South Africa’s inflation rate declined to a two-month low, according to data released by Statistics South Africa.

Consumer prices rose by 5.3% year-on-year, down from 5.6% in February. While this decline may initially suggest a positive trend, analysts caution against premature optimism due to various economic factors at play.

The weakening of the South African rand against the dollar, coupled with drought conditions affecting staple crops like white corn and geopolitical tensions in the Middle East leading to rising oil prices, poses significant challenges.

These factors are expected to keep inflation relatively high and stubborn in the coming months, making policymakers hesitant to adjust borrowing costs.

Lesetja Kganyago, Governor of the South African Reserve Bank, reiterated the bank’s cautious stance on inflation pressures.

Despite the recent easing, inflation has consistently remained above the midpoint of the central bank’s target range of 3-6% since May 2021. Consequently, the bank has maintained the benchmark interest rate at 8.25% for nearly a year, aiming to anchor inflation expectations.

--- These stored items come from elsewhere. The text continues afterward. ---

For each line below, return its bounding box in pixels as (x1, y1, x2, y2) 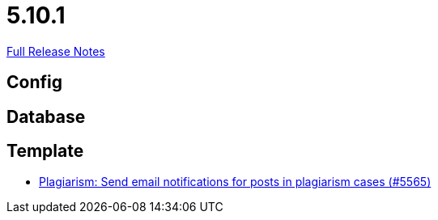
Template (6, 141, 84, 162)
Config (6, 72, 62, 93)
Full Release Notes (6, 44, 105, 58)
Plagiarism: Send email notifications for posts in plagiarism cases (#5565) (39, 175, 432, 189)
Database (6, 106, 86, 127)
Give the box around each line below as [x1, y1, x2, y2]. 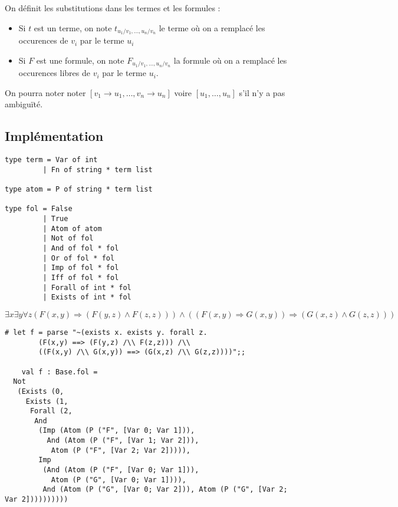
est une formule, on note [36, 54, 124, 66]
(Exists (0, [17, 387, 64, 396]
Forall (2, [29, 407, 73, 416]
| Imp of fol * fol [42, 264, 119, 272]
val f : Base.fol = [21, 367, 98, 376]
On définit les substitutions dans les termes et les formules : [5, 2, 221, 14]
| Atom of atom [42, 224, 102, 233]
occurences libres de [18, 67, 90, 79]
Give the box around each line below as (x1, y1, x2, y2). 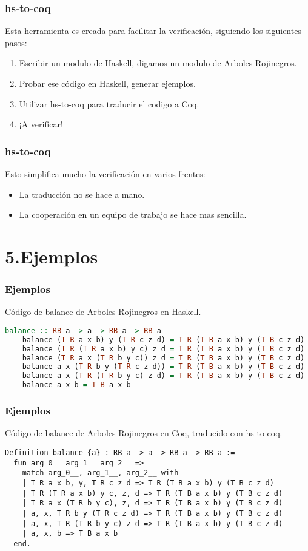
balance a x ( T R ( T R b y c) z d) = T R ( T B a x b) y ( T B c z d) (22, 371, 305, 380)
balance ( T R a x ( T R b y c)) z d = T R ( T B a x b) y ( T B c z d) (22, 353, 305, 362)
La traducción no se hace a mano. (19, 188, 145, 200)
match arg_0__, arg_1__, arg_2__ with (22, 468, 179, 478)
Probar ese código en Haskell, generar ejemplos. (19, 77, 196, 89)
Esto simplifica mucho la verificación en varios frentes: (5, 167, 206, 180)
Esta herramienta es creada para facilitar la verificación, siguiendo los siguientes (5, 24, 301, 37)
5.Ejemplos (5, 243, 98, 268)
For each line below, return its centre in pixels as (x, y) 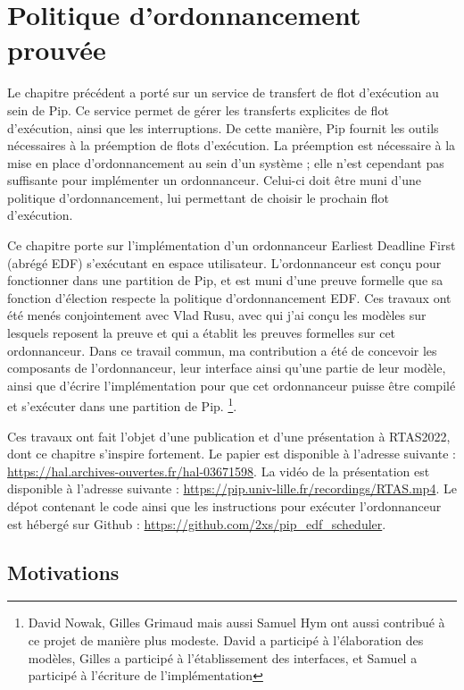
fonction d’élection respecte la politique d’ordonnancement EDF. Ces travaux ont (229, 297)
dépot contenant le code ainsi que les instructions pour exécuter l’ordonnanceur (224, 506)
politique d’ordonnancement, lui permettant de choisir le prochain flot (199, 197)
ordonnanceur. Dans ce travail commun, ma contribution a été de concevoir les (222, 350)
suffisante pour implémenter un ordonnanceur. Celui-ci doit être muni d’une (214, 180)
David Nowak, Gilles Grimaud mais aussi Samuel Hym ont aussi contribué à (236, 623)
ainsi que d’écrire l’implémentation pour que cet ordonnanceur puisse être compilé (232, 385)
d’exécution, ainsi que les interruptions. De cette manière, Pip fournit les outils (223, 127)
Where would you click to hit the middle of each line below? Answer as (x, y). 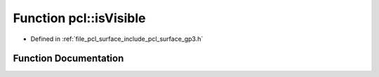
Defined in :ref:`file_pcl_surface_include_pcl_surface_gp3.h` (117, 39)
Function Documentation (68, 59)
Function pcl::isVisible (79, 18)
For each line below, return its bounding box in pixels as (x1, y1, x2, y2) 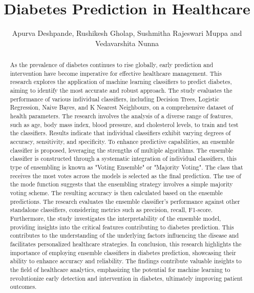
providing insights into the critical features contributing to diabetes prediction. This (10, 222, 234, 231)
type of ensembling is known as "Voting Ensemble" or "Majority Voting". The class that (10, 162, 243, 171)
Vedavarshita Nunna (95, 37, 159, 48)
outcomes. (10, 282, 37, 291)
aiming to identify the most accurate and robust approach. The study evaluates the (10, 86, 232, 95)
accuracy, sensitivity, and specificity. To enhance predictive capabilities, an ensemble (10, 137, 235, 146)
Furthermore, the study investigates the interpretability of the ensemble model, (10, 214, 221, 222)
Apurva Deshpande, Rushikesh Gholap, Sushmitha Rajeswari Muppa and (12, 28, 242, 38)
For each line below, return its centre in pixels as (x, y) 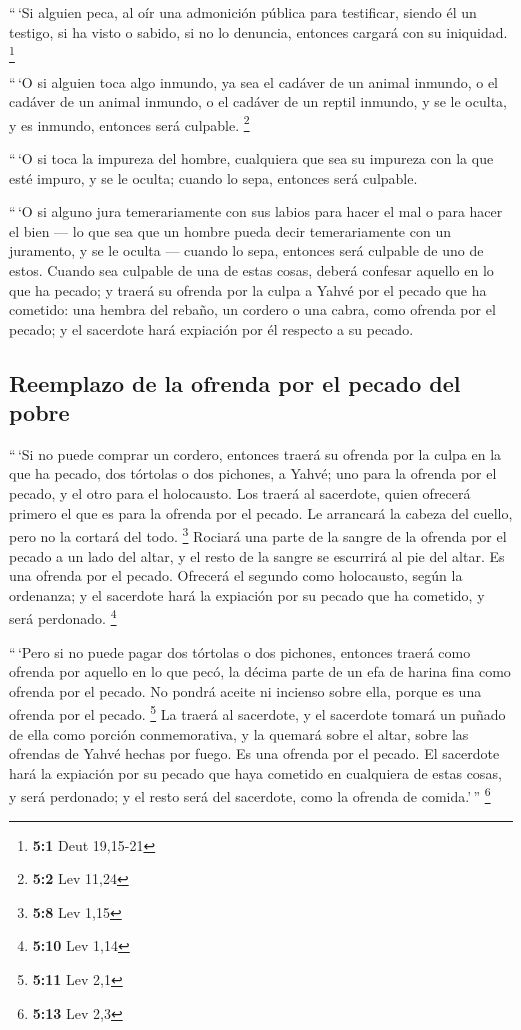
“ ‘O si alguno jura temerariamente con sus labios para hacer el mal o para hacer (256, 211)
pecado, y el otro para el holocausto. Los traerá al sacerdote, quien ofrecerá (240, 493)
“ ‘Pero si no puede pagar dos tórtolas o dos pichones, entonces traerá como (240, 651)
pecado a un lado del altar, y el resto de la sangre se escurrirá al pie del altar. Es (257, 555)
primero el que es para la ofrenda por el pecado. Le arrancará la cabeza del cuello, (261, 512)
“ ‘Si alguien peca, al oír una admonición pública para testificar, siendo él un (243, 12)
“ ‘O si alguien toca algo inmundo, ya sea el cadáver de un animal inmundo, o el (254, 81)
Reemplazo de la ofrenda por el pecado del (235, 382)
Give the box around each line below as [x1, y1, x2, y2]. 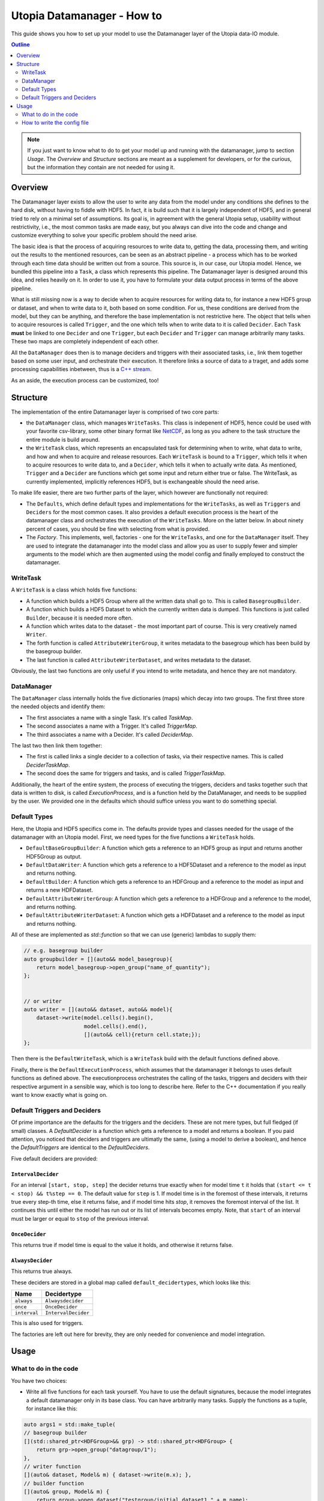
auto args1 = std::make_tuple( [23, 1421, 116, 1428]
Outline [11, 41, 30, 48]
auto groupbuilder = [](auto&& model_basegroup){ [23, 955, 173, 962]
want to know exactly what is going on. [11, 1092, 108, 1099]
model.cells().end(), [83, 1022, 148, 1030]
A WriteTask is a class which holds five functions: [11, 586, 137, 594]
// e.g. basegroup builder [23, 947, 103, 954]
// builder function [23, 1480, 84, 1487]
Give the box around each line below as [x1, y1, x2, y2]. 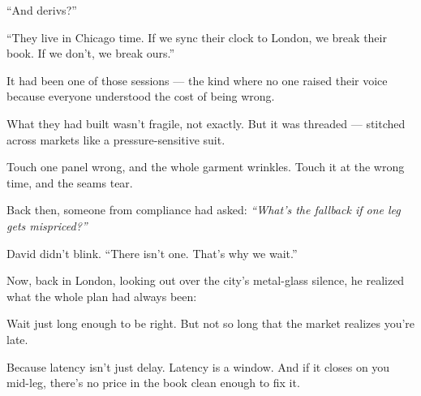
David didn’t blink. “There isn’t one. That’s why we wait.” [6, 244, 298, 261]
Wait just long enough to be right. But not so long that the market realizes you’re [6, 315, 415, 332]
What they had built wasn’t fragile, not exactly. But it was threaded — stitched [6, 114, 406, 131]
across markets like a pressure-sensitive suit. [6, 131, 226, 148]
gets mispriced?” [6, 217, 88, 234]
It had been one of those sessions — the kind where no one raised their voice [6, 71, 388, 88]
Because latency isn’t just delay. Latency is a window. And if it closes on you [6, 358, 390, 375]
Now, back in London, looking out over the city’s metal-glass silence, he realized [6, 272, 405, 289]
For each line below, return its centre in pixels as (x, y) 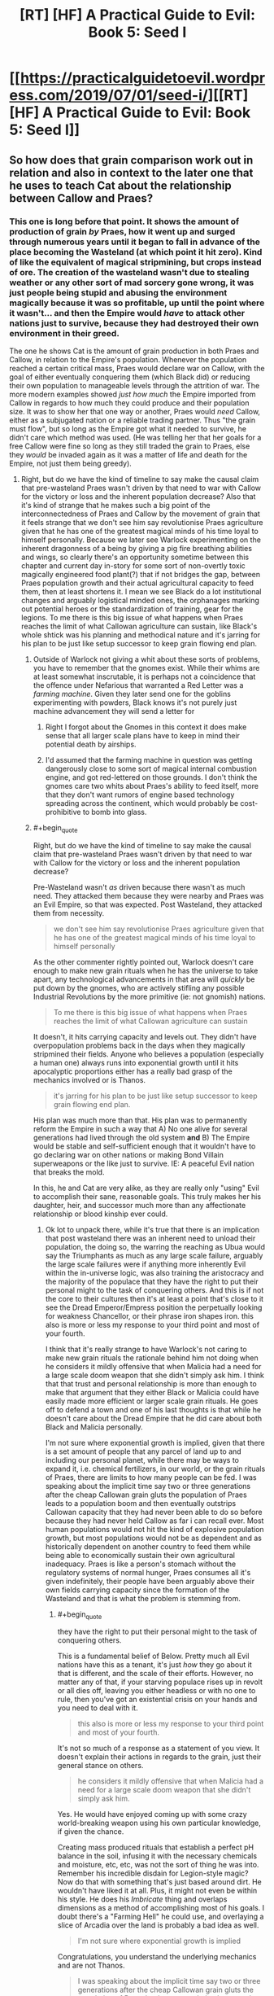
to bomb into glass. (115, 812)
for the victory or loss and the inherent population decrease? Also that (138, 496)
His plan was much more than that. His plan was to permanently (140, 1120)
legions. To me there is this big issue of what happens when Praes (132, 617)
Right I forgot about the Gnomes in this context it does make (146, 727)
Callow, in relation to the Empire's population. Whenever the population (128, 359)
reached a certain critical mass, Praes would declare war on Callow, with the (137, 368)
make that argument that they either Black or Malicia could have (152, 1392)
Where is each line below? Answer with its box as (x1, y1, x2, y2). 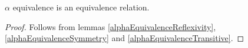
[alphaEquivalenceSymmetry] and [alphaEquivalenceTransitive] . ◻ (5, 32, 244, 44)
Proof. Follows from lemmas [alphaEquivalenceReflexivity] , (5, 20, 216, 32)
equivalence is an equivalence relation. (12, 1, 150, 13)
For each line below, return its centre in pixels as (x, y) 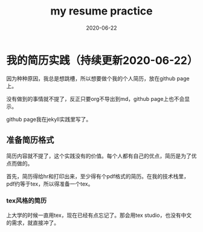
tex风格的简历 (27, 201)
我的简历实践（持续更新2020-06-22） (102, 60)
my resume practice (101, 11)
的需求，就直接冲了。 (33, 222)
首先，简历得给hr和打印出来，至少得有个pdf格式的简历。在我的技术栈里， (98, 176)
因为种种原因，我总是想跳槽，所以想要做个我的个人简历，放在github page (98, 78)
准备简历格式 (30, 140)
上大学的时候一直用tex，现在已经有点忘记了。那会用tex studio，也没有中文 (99, 215)

While some traders speculate on potential interest rate hikes, forward-rate agreements indicate a low likelihood of such a move at the upcoming monetary policy committee meeting.

The yield on 10-year bonds also saw a marginal decline following the release of the inflation data.

March’s inflation decline was mainly attributed to lower prices in miscellaneous goods and services, education, health, and housing and utilities.

However, core inflation, which excludes volatile food and energy costs, remained relatively steady at 4.9%.

Overall, South Africa’s inflation trajectory underscores the delicate balance between economic recovery and inflation containment amid ongoing global uncertainties.